И вот уж пожар стих, исчерпал себя – «и поймешь в невеселый час, / что на осень нашлась проруха: / просвистелась она – и нас / оглушила на оба уха. / Оголила сады насквозь / и дала разглядеть сквозь слезы, / как летят, разлетаясь врозь, / лист осины и лист березы…». Это последнее стихотворение (одно из лучших) начинается с характерно унылой чеховской картинки: «В нашем городе тишь да гладь, / листья падают на репейник, / в оголенном окне видать, / как неслышно пыхтит кофейник. / Ходят ходики, не спеша / поворачиваясь на гире, / и, томясь тишиной, душа / глохнет в провинциальном мире». Но не столько тут укор провинции, сколько вздох, адресованный, так сказать, мировому порядку вещей с его «просвистевшимися» осенями; бытовое бросает космические отсветы.

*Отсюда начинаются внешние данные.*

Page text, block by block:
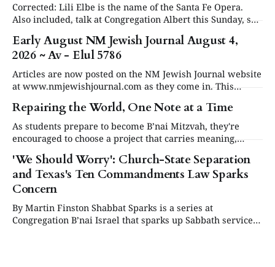
Corrected: Lili Elbe is the name of the Santa Fe Opera.
Also included, talk at Congregation Albert this Sunday, see
in Events below. Articles are now posted on the NM
Jewish Journal website at www.nmjewishjournal.com as
they come in. This newsletter, delivered to subscribers,
serves as a periodic
Early August NM Jewish Journal August 4,
2026 ~ Av - Elul 5786
Articles are now posted on the NM Jewish Journal website
at www.nmjewishjournal.com as they come in. This
newsletter, delivered to subscribers, serves as a periodic
roundup of the past couple weeks of stories that have been
published on the open website. We will have a special
second newsletter
Repairing the World, One Note at a Time
As students prepare to become B’nai Mitzvah, they're
encouraged to choose a project that carries meaning,
purpose and value. This year, one project struck a
different chord.
'We Should Worry': Church-State Separation
and Texas's Ten Commandments Law Sparks
Concern
By Martin Finston Shabbat Sparks is a series at
Congregation B’nai Israel that sparks up Sabbath services
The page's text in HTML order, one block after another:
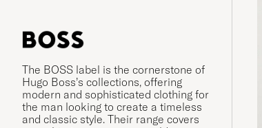
The BOSS label is the cornerstone of
Hugo Boss’s collections, offering
modern and sophisticated clothing for
the man looking to create a timeless
and classic style. Their range covers
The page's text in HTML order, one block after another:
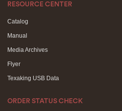
RESOURCE CENTER
Catalog
Manual
Media Archives
Flyer
Texaking USB Data
ORDER STATUS CHECK
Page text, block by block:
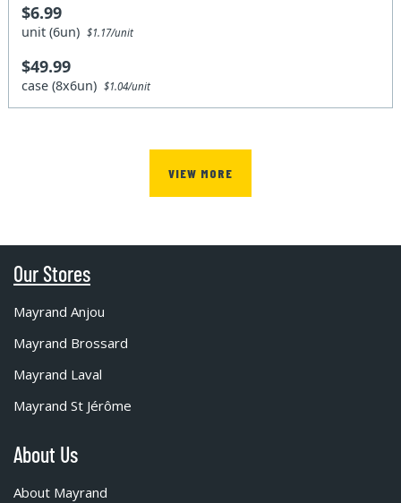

У Чухонцева рано проявилась потребность переводить точную житейскую зарисовку на рельсы собственного чувства, поворачивать ее лирической и вселенской стороной. Вот, к примеру, совсем простое, хотя и крепко сбитое стихотворение 1961 года об уборке картошки в провинциальном городке: «… Весь город валит валом на поля, / в руках мешок, а на плече лопата… Он лупит завидущие глаза. / Он тянется своей большою ложкой. / Он, может быть, и верит в чудеса, / но прежде запасается картошкой». Эта собственноручно убранная картошка «прекрасна, как сама земля», – и вдруг неожиданный финал: «Отчего ж тогда не рада / твоя душа? Какая ей досада / на этот день в начале сентября?» Закончено не только не по правилам «благополучного» сочинения, но и не по тем, которые установил в своих стихотворных новеллах Евтушенко, в то давнишнее время уже отвоевавший право утверждать: «И всюду жизнь была собой, и всюду люди жили». Чухонцев, выступив несколько позже евтушенковского поколения (каких-нибудь пять лет разницы, а какой разрыв!), с самого начала без колебаний и без вызова впускает в стихи будничную «жизнь как жизнь», но сразу же стремится разомкнуть ее в вечность.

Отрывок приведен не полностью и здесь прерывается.